Portugal 2-4 Germany: Portugal’s 4-2-3-1 met Germany’s 3-4-3 and the hosts’ points of attack pierced straight through the gaps
One of the loudest cheers of the evening came on 61 minutes, when No 20 flashed up on the fourth official’s board. Robin Gosens had just scored Germany’s fourth goal, his well-deserved reward for one of the performances of the tournament so far, and the partial crowd in Munich’s Allianz Arena lucky enough to witness it rose to salute him.
It was a standout team display too. Portugal and Germany put on the best show of Euro 2020 so far as two high-quality but totally different teams threw everything at each other, with fun results which brought the very best from Germany in particular. Much of the game’s beauty stemmed from an ugly mismatch on the flanks where Portugal’s forward-thinking wingers Bernardo Silva and Diogo Jota didn’t fancy the job of tracking Germany’s attacking wingbacks, causing overloads and counter-attacks and patches of joyous mayhem.

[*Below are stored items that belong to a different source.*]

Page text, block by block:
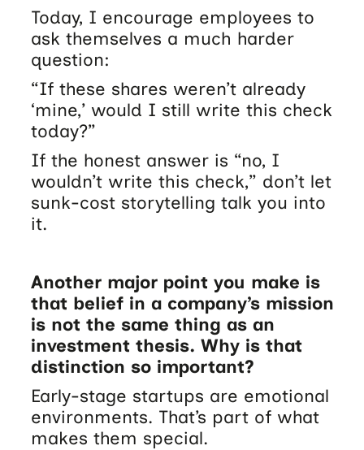
Today, I encourage employees to
ask themselves a much harder
question:
“If these shares weren’t already
‘mine,’ would I still write this check
today?”
If the honest answer is “no, I
wouldn’t write this check,” don’t let
sunk-cost storytelling talk you into
it.
Another major point you make is
that belief in a company’s mission
is not the same thing as an
investment thesis. Why is that
distinction so important?
Early-stage startups are emotional
environments. That’s part of what
makes them special.
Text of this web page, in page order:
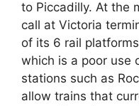
to Piccadilly. At the
call at Victoria
of its 6 rail
which is a poor use
stations such as
allow trains that
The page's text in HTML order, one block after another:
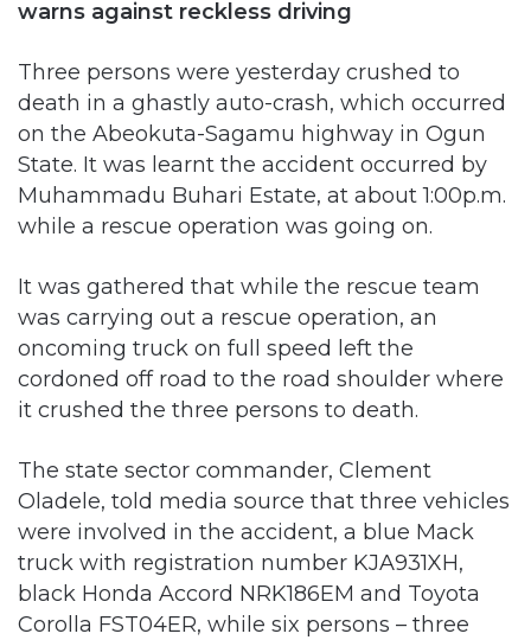
warns against reckless driving
Three persons were yesterday crushed to
death in a ghastly auto-crash, which occurred
on the Abeokuta-Sagamu highway in Ogun
State. It was learnt the accident occurred by
Muhammadu Buhari Estate, at about 1:00p.m.
while a rescue operation was going on.
It was gathered that while the rescue team
was carrying out a rescue operation, an
oncoming truck on full speed left the
cordoned off road to the road shoulder where
it crushed the three persons to death.
The state sector commander, Clement
Oladele, told media source that three vehicles
were involved in the accident, a blue Mack
truck with registration number KJA931XH,
black Honda Accord NRK186EM and Toyota
Corolla FST04ER, while six persons – three
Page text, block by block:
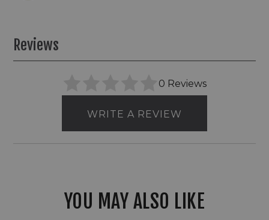
Reviews
0 Reviews
WRITE A REVIEW
YOU MAY ALSO LIKE
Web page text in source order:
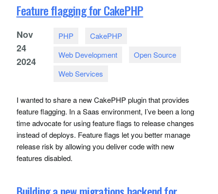
Feature flagging for CakePHP
Nov
24
2024
PHP
CakePHP
Web Development
Open Source
Web Services
I wanted to share a new CakePHP plugin that provides
feature flagging. In a Saas environment, I’ve been a long
time advocate for using feature flags to release changes
instead of deploys. Feature flags let you better manage
release risk by allowing you deliver code with new
features disabled.
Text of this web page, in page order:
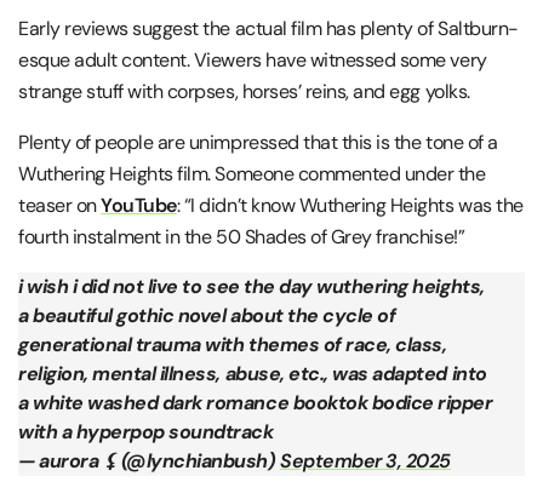
Early reviews suggest the actual film has plenty of Saltburn-
esque adult content. Viewers have witnessed some very
strange stuff with corpses, horses’ reins, and egg yolks.
Plenty of people are unimpressed that this is the tone of a
Wuthering Heights film. Someone commented under the
teaser onYouTube: “I didn’t know Wuthering Heights was the
fourth instalment in the 50 Shades of Grey franchise!”
i wish i did not live to see the day wuthering heights,
a beautiful gothic novel about the cycle of
generational trauma with themes of race, class,
religion, mental illness, abuse, etc., was adapted into
a white washed dark romance booktok bodice ripper
with a hyperpop soundtrack
— aurora ⚸ (@lynchianbush)September 3, 2025
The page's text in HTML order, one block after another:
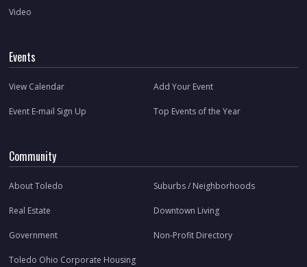
Video
Events
View Calendar Add Your Event
Event E-mail Sign Up Top Events of the Year
Community
About Toledo Suburbs / Neighborhoods
Real Estate Downtown Living
Government Non-Profit Directory
Toledo Ohio Corporate Housing
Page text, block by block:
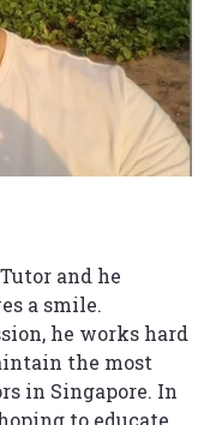
and he
a smile.
he works hard
the most
in Singapore. In
to educate,

Portugal’s 4-2-3-1 met Germany’s 3-4-3, and the hosts’ points of attack pierced straight through the gaps. Tactical nuance doesn’t entirely explain away moments of self-harm like a brace of own goals, but Germany’s shape certainly played its part in coaxing out Portugal’s first-half implosion. An often narrow front three of Thomas Muller, Kai Havertz and Serge Gnabry worried Portugal’s defence enough to leave wingbacks Joshua Kimmich and Gosens free to arrive in the box undetected, and both were involved in all four goals.

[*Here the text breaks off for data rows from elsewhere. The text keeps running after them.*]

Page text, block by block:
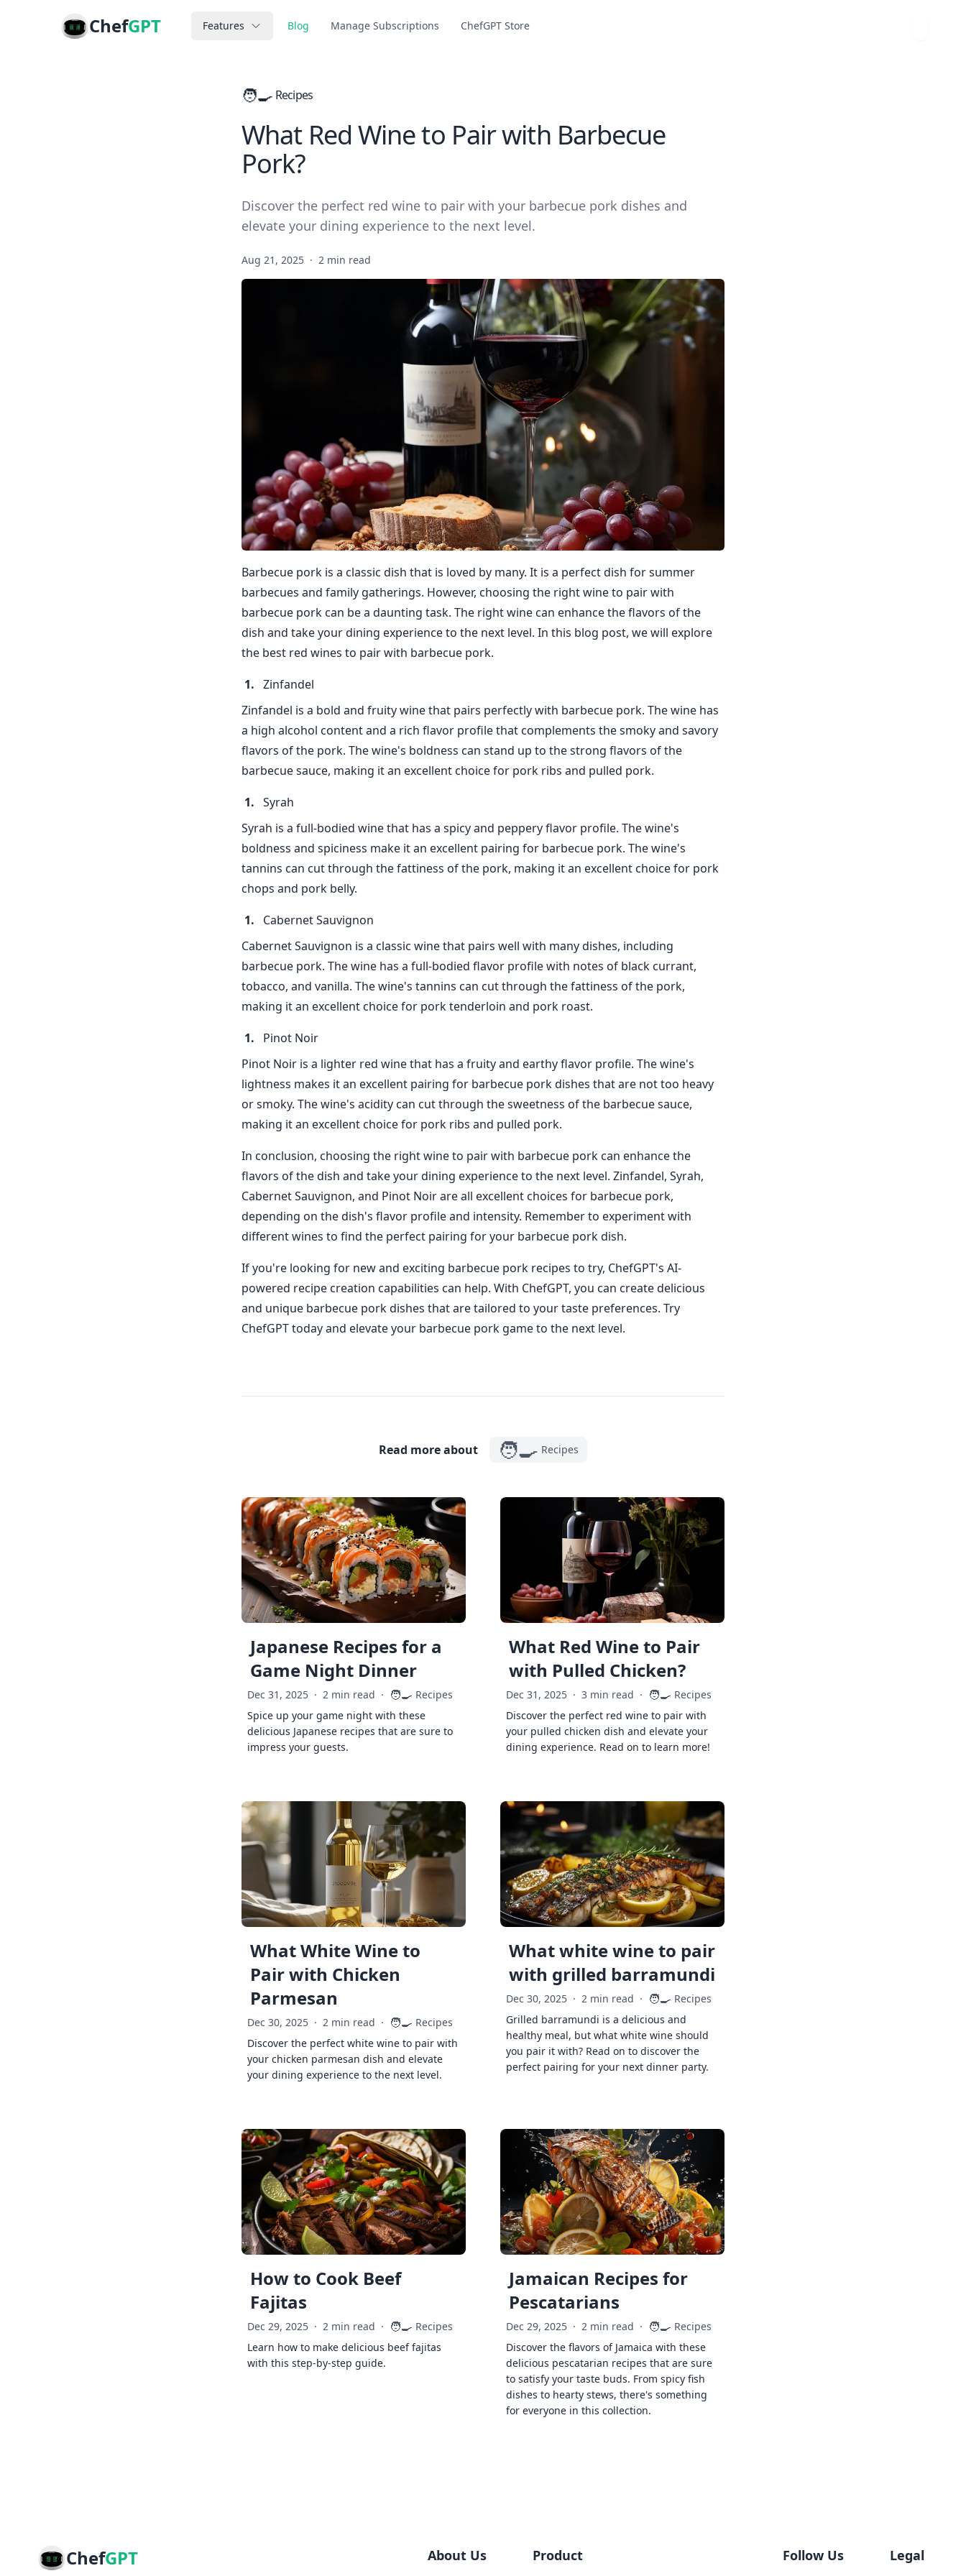
ChefGPT Features Blog Manage Subscriptions ChefGPT Store
🧑‍🍳 Recipes
What Red Wine to Pair with Barbecue
Pork?
Discover the perfect red wine to pair with your barbecue pork dishes and
elevate your dining experience to the next level.
Aug 21, 2025 · 2 min read
Barbecue pork is a classic dish that is loved by many. It is a perfect dish for summer
barbecues and family gatherings. However, choosing the right wine to pair with
barbecue pork can be a daunting task. The right wine can enhance the flavors of the
dish and take your dining experience to the next level. In this blog post, we will explore
the best red wines to pair with barbecue pork.
Zinfandel
Zinfandel is a bold and fruity wine that pairs perfectly with barbecue pork. The wine has
a high alcohol content and a rich flavor profile that complements the smoky and savory
flavors of the pork. The wine's boldness can stand up to the strong flavors of the
barbecue sauce, making it an excellent choice for pork ribs and pulled pork.
Syrah
Syrah is a full-bodied wine that has a spicy and peppery flavor profile. The wine's
boldness and spiciness make it an excellent pairing for barbecue pork. The wine's
tannins can cut through the fattiness of the pork, making it an excellent choice for pork
chops and pork belly.
Cabernet Sauvignon
Cabernet Sauvignon is a classic wine that pairs well with many dishes, including
barbecue pork. The wine has a full-bodied flavor profile with notes of black currant,
tobacco, and vanilla. The wine's tannins can cut through the fattiness of the pork,
making it an excellent choice for pork tenderloin and pork roast.
Pinot Noir
Pinot Noir is a lighter red wine that has a fruity and earthy flavor profile. The wine's
lightness makes it an excellent pairing for barbecue pork dishes that are not too heavy
or smoky. The wine's acidity can cut through the sweetness of the barbecue sauce,
making it an excellent choice for pork ribs and pulled pork.
In conclusion, choosing the right wine to pair with barbecue pork can enhance the
flavors of the dish and take your dining experience to the next level. Zinfandel, Syrah,
Cabernet Sauvignon, and Pinot Noir are all excellent choices for barbecue pork,
depending on the dish's flavor profile and intensity. Remember to experiment with
different wines to find the perfect pairing for your barbecue pork dish.
If you're looking for new and exciting barbecue pork recipes to try, ChefGPT's AI-
powered recipe creation capabilities can help. With ChefGPT, you can create delicious
and unique barbecue pork dishes that are tailored to your taste preferences. Try
ChefGPT today and elevate your barbecue pork game to the next level.
Read more about 🧑‍🍳 Recipes
Japanese Recipes for a
Game Night Dinner
Dec 31, 2025 · 2 min read · 🧑‍🍳 Recipes
Spice up your game night with these
delicious Japanese recipes that are sure to
impress your guests.
What Red Wine to Pair
with Pulled Chicken?
Dec 31, 2025 · 3 min read · 🧑‍🍳 Recipes
Discover the perfect red wine to pair with
your pulled chicken dish and elevate your
dining experience. Read on to learn more!
What White Wine to
Pair with Chicken
Parmesan
Dec 30, 2025 · 2 min read · 🧑‍🍳 Recipes
Discover the perfect white wine to pair with
your chicken parmesan dish and elevate
your dining experience to the next level.
What white wine to pair
with grilled barramundi
Dec 30, 2025 · 2 min read · 🧑‍🍳 Recipes
Grilled barramundi is a delicious and
healthy meal, but what white wine should
you pair it with? Read on to discover the
perfect pairing for your next dinner party.
How to Cook Beef
Fajitas
Dec 29, 2025 · 2 min read · 🧑‍🍳 Recipes
Learn how to make delicious beef fajitas
with this step-by-step guide.
Jamaican Recipes for
Pescatarians
Dec 29, 2025 · 2 min read · 🧑‍🍳 Recipes
Discover the flavors of Jamaica with these
delicious pescatarian recipes that are sure
to satisfy your taste buds. From spicy fish
dishes to hearty stews, there's something
for everyone in this collection.
ChefGPT About Us Product Follow Us Legal

It was not as if Portugal weren’t warned. Gosens, who has honed his wingback craft at Atalanta over the past four years, had already signalled his threat raiding down Portugal’s right flank with an untracked run to the back-post and a brilliant karate-kick finish, before VAR spotted an offside in the build-up, and it would prove the first of several similar moments which decided this heavyweight contest.
Gosens kept coming and when he volleyed Kimmich’s high switch back across goal, Dias could only steer past goalkeeper Rui Patricio while trying to defend Havertz’s near-post run.
Moments later Gosens was flying up the outside of Portugal right-back Nelson Semedo once more, before cutting back for Thomas Muller who switched the ball to Kimmich arriving at the back post. Kimmich did well not only to sneak in unmarked and get on to the ball but to fire a hard cross back into a mix of bodies, where Raphael Guerreiro was the unfortunate man to shin one into his own net in a panic.
That made it 2-1, a quick double overturning Cristiano Ronaldo’s opener which had come on the counter-attack against the run of play. Portugal’s was the best goal of the game, aesthetically speaking, a corner headed clear by Ronaldo himself before he sprinted up the other end to finish the move. But tactically it was something of an aberration and didn’t tell the story of a game which Portugal struggled to control.
Havertz looked genuinely downheartened to have been beaten to the ball by Dias for Germany’s equaliser but he finished a carbon-copy move early in the second half to get on the scoresheet, with Gosens again arriving in the left and squaring dangerously along the six-yard box for the Chelsea foward to tap in.
And then came Gosens goal, headed home at the back post and supplied by Kimmich of course, the two wingbacks combining to underline just how poorly Portugal dealt with their twin threat.
Where France were defensively disciplined against Germany, with Paul Pogba often seen sprinting towards his own goal into a right-back position to defend, Portugal failed to prepare or adapt. Head coach Fernando Santos attempted to react, eventually switching to 4-3-3, but if anything it seemed to give Toni Kroos and Ilkay Gundogan more space in their deep midfield roles as time dwindled away.
Dramatic conclusions will be drawn of course, but Portugal are not heading for the exit door any time soon and Germany are not nailed-on champions of Europe. This was a game when things just clicked into gear, and excellent players like Gosens and Kimmich made hay while the sun shined. Even so, it will have gone a long way to vindicating Joachim Low’s unpopular tactics in Germany, and might even have provided the country with a new star in the making.